Wed June 8, 2011
This week I mentioned the importance of reading the WSJ for clues as to what is going on as well as for context in understanding accounting.
Here is a good example that requires accounting critical thinking. I also mentioned that reading the Money and Investing Section was perhaps the best source of accounting and finance knowledge.
Oo today's page C 1 Office Owners Seek to Cash In. This article details that 'owners of big name office buildings' are putting them up for sale to exploit surging prices before it is too late.' They are hoping to cash in on 'boom era prices paid by yield hungry investors discouraged by low dividends and interest rates.'
Well didn't we see this picture before in 2007-08 with the rush to mortgages?

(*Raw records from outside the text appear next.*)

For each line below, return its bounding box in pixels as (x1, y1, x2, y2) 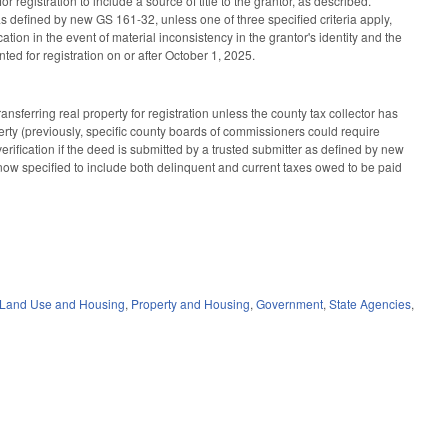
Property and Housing (131, 294, 251, 312)
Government (256, 294, 324, 312)
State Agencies (329, 294, 412, 312)
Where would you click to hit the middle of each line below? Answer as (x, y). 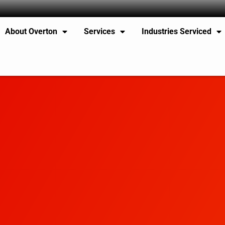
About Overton (31, 31)
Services (100, 31)
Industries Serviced (177, 31)
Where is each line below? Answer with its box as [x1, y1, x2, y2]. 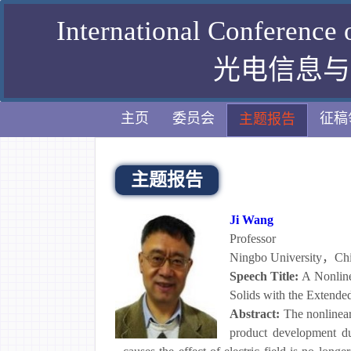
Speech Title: [230, 270, 302, 283]
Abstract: [230, 307, 284, 320]
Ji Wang [230, 213, 273, 226]
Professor [230, 232, 276, 245]
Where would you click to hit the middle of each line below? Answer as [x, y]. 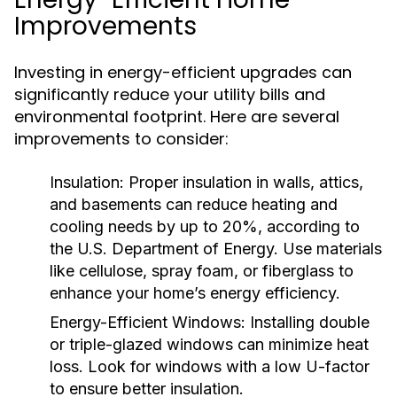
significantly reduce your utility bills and [170, 94]
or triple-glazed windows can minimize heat [209, 344]
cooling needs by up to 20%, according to [205, 226]
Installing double [307, 322]
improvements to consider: [121, 139]
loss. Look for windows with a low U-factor [210, 366]
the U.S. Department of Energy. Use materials [216, 249]
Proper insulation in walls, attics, [244, 182]
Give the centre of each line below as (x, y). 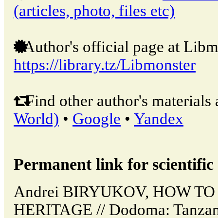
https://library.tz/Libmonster (105, 65)
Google (97, 119)
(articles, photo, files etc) (94, 11)
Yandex (159, 119)
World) (36, 119)
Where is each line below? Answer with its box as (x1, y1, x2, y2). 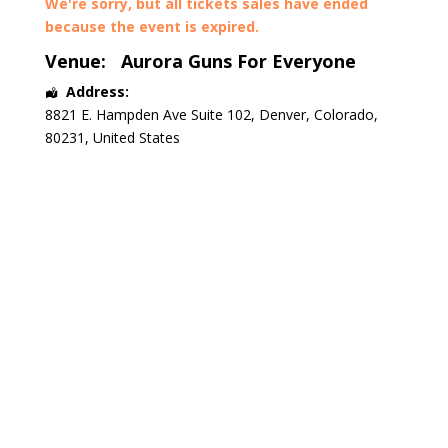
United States (92, 128, 180, 147)
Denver (258, 105, 306, 124)
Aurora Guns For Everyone (120, 49, 356, 73)
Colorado (313, 105, 374, 124)
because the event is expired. (44, 17, 259, 36)
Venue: (44, 49, 106, 73)
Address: (65, 82, 129, 101)
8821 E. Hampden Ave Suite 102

Now turn to page C11 in the very same section.
REIT's Week to Party. This article details that REITs have turned in great results the first months up 14%.
REITs are up because of a flood of investor money into them. An REIT is a mutual fund of real estate which pays dividends from its net cash flow. Okay now which group is correct. The Office Owners seeking to sell their buildings, or the REIT investors that are effectively bidding up the prices of these properties?
My bet is that the insiders are always right. The owners of the buildings are seeking to sell at high prices. As is typical of the last hurrah in a market investors always make the mistake of chasing yield, and buying at the top of a market.
Which reminds me, Junk Bonds are getting weaker. REITs are a sophisticated Junk bond. Once the rentals fall the dividends fall. I worked for Century Development in Houston, TX in 1973. Century could not attract renters to a downtown office building to save itself. Once it is clear the economy has turned the values of REITs as in 2008 will collapse.
A related article by the way reports that more municipal bonds are being offered. The similarity is that municipalities like the owners of the buildings want to raise all the money they can while the time is right.
Meredith Whitney's latest take on municipal bonds is here. Ms. Whitney up ended the muni bond market last November with a prediction of widespread defaults. Now she is back with more evidence.
Faded Malls Leave Cities in the Lurch is a perfect example of what she is describing. One city that issued bonds to finance a mall now has such low sales tax income paying the bonds off is in doubt.
In Michigan the Governor suggests eliminating some of the 1,773 municipalities. This of course is exactly the problem, massive overhead that is duplicated over and over for no good reason.